# Exercise objective:
Beginning with the first line, return the material verbatim and without pictures.
** Supplied entries follows **
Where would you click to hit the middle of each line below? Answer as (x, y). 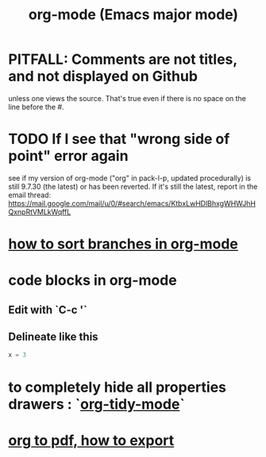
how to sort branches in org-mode (123, 244)
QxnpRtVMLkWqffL (40, 212)
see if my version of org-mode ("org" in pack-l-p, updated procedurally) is (130, 178)
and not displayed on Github (103, 76)
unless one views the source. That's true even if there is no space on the (127, 98)
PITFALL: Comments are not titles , (123, 59)
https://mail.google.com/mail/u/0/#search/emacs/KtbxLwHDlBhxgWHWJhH (132, 203)
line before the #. (37, 107)
** End of Supplied entries **
# Result for this task:
Where would you click to hit the middle of each line below? Answer as (x, y). 
how to sort branches in org-mode (123, 244)
QxnpRtVMLkWqffL (40, 212)
see if my version of org-mode ("org" in pack-l-p, updated procedurally) is (130, 178)
and not displayed on Github (103, 76)
unless one views the source. That's true even if there is no space on the (127, 98)
PITFALL: Comments are not titles , (123, 59)
https://mail.google.com/mail/u/0/#search/emacs/KtbxLwHDlBhxgWHWJhH (132, 203)
line before the #. (37, 107)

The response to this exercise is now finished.